Skip to main content

model

Model Loader

This module provides a function and classes for loading and using a pre-trained AlphaCube solver model.

Function: load_model(model_id, cache_dir): Load the pre-trained AlphaCube solver model.

Classes:

  • Model: The MLP architecture for the AlphaCube solver.
  • LinearBlock: A building block for the MLP architecture.

load_model

def load_model(model_id="small", cache_dir=os.path.expanduser("~/.cache/alphacube"))

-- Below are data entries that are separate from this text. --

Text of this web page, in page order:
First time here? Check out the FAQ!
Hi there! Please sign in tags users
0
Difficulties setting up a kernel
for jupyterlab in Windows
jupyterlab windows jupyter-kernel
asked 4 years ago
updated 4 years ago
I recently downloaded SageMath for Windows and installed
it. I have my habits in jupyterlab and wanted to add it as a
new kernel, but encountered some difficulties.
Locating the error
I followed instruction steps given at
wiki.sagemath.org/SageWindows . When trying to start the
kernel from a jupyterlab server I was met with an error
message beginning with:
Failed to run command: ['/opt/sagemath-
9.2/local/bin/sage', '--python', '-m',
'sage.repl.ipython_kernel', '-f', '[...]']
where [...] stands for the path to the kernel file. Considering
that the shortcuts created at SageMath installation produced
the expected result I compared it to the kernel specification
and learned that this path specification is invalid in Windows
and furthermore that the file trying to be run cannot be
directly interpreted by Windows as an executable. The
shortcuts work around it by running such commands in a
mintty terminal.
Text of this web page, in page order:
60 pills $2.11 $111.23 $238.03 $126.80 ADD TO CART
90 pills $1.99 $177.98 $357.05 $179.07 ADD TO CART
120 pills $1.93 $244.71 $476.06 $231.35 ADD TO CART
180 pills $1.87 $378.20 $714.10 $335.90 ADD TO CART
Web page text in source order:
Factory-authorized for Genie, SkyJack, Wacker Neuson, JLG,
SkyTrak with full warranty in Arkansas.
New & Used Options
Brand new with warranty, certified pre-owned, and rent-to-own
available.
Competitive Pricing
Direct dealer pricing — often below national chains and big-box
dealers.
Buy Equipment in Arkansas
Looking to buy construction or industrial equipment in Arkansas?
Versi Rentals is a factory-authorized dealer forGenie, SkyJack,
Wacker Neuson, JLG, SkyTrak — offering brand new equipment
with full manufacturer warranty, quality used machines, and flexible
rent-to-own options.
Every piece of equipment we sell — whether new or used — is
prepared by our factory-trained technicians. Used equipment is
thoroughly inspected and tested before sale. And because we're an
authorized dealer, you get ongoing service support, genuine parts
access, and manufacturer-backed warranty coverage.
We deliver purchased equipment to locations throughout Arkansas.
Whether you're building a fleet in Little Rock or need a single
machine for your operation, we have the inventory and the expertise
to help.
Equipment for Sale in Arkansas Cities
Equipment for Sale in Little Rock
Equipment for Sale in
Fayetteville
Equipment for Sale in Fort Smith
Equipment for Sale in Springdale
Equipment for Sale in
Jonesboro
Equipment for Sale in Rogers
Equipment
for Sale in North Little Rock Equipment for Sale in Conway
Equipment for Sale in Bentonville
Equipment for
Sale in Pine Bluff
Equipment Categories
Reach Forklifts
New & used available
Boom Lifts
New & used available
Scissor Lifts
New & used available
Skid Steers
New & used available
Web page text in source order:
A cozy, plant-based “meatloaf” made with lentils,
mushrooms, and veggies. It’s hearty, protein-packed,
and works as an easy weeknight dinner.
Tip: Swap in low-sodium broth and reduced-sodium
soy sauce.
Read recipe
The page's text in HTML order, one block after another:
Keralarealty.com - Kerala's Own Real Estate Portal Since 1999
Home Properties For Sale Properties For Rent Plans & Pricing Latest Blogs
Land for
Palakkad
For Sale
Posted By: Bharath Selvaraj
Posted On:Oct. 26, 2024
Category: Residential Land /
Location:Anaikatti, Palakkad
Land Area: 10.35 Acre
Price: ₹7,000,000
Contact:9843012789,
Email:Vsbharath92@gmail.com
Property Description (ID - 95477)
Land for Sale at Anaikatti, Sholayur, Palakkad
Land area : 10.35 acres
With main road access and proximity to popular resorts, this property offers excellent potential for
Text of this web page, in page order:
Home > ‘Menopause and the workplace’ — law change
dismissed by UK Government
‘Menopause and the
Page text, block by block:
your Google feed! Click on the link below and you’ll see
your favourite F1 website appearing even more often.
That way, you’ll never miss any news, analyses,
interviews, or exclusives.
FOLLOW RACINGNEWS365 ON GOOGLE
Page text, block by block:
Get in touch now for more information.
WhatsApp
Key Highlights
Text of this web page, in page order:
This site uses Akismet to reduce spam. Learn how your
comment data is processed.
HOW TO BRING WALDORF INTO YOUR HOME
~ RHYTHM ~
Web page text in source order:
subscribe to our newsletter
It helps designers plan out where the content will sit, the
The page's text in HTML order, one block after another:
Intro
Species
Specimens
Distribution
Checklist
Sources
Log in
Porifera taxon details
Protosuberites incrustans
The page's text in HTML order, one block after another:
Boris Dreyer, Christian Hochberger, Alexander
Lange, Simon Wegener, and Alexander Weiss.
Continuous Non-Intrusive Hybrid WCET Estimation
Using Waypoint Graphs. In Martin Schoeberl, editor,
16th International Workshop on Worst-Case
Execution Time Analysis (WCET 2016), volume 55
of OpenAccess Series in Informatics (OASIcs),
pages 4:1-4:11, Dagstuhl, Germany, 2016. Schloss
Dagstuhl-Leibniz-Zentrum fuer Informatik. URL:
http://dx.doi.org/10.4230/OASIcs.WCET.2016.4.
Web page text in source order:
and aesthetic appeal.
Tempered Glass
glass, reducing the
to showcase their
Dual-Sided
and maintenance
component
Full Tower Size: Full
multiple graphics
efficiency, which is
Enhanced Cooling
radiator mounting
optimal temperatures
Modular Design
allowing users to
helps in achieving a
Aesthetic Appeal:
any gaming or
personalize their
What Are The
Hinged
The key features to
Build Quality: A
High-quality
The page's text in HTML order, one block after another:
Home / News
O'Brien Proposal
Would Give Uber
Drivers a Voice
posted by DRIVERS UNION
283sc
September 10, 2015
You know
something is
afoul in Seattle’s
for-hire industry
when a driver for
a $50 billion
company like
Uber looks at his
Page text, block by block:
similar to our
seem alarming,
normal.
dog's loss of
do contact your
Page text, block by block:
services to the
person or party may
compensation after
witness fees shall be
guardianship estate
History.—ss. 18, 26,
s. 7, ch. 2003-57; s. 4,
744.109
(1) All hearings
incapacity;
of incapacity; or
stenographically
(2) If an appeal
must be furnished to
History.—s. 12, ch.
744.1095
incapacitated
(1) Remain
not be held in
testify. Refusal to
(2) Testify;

Load the pre-trained AlphaCube solver model.

Arguments:

  • model_id str - Identifier for the model variant to load ("small", "base", or "large").
  • cache_dir str - Directory to cache the downloaded model.

Returns:

  • nn.Module - Loaded AlphaCube solver model.

Model_v1

class Model_v1(nn.Module)

The MLP architecture for the compute-optimal Rubik's Cube solver introduced in the following paper: https://openreview.net/forum?id=bnBeNFB27b

forward

def forward(inputs)

Forward pass of the model.

Arguments:

  • inputs torch.Tensor - Input tensor representing the problem state.

Returns:

  • torch.Tensor - Predicted distribution over possible solutions.

Model

class Model(nn.Module)

An architecture better than Model.

Changes:

  • Remove ReLU activation from the first layer (embedding), which had the dying ReLU problem.
  • Following the recent convention, the embedding layer does not count as one hidden layer.

reset_parameters

def reset_parameters()

Initialize all weight such that the activation variances are approximately 1.0, with bias terms & the output layer weights being zeros

forward

def forward(inputs)

Forward pass of the model.

Arguments:

  • inputs torch.Tensor - Input tensor representing the problem state.

Returns:

  • torch.Tensor - Predicted distribution over possible solutions.

LinearBlock

class LinearBlock(nn.Module)

A building block for the MLP architecture.

This block consists of a linear layer followed by ReLU activation and batch normalization.

forward

def forward(inputs)

Forward pass of the linear block.

Arguments:

  • inputs torch.Tensor - Input tensor.

Returns:

  • torch.Tensor - Output tensor after linear transformation, ReLU activation, and batch normalization.